那一回头虽然隔了点距离,但还是看的严欢倒吸一口冷气。

    赖宝婺光顾着看孔雀开屏,看得目不转睛。是邵天赐对他抬了下手,笑着叫他:“恩飞。”

    程恩飞把肉串递给旁边一个年轻女孩,掸了掸手上黑灰,起身越过满地的啤酒瓶,朝他们过去。

    严欢下意识地睁大眼,不可置信的样子。

    等程恩飞站到邵天赐身边,严欢发现,两人的五官竟然十分神似,特别是笑起来的样子,说是同胞兄弟都有人信。

    她目瞪口呆道:“你们真的不是双胞胎吗?”

    赖宝婺有种找到知己的兴奋,用高兴的语气告诉她:“是吧?我就说很像,他们小时候更像,很多人都分不清。”

    程恩飞叫了声天赐哥,偏头看了赖宝婺一眼,他笑:“我看是只有你分不清吧。”等听到他的声音,严欢才又松了口气,幸好这是另一个人的声音,跟邵天赐的低沉不同,程恩飞的音调略为昂扬,带着少年人的朝气。

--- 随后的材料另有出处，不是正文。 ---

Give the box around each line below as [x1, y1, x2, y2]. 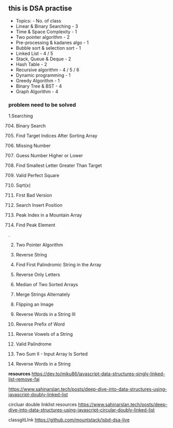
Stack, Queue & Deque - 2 [15, 56, 71, 62]
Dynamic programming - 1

    他不知道严欢的名字,但是知道邵天赐会带女朋友过去。他叫严欢姐姐。

    听到耳朵里竟然还有种甜丝丝的感觉。

    程恩飞目光专注地看着严欢的脸,轻轻地、认真解释:“姐姐,小时候我跟天赐哥其实也没那么像,就是赖宝婺这女的天生脸盲,她每次跟天赐哥吵架,回头就把气撒在我身上,可怜我从小就在夹缝中成长。”

    赖宝婺笑:“哪有每次啊。”

    邵天赐手搭着程恩飞的肩,慢腾腾地跟了一句:“也不是每次吧,也就七□□十次差不多。”

    赖宝婺指着天鹅,一惊一乍道:“哇,天鹅飞走了。”

    “你这个话题转移得太假了吧。”

    程恩飞带他们过去,介绍朋友给他们认识,基本上都是他那个圈子里有钱人家的孩子,家里做珠宝生意这一块比较多。说实话,邵天赐家庭条件也算条件中等偏上的,杭州上海南京都有房产,也没夸张到在家里别墅养孔雀的地步……孔雀一共两只,一白一绿,绿的是从斯里兰卡空运过来,光尾屏就有两米多长,别提开屏之后的长度了,能容下两只孔雀在别墅里优游不迫地散步,你可以想象这桩别墅的占地面积究竟有多大。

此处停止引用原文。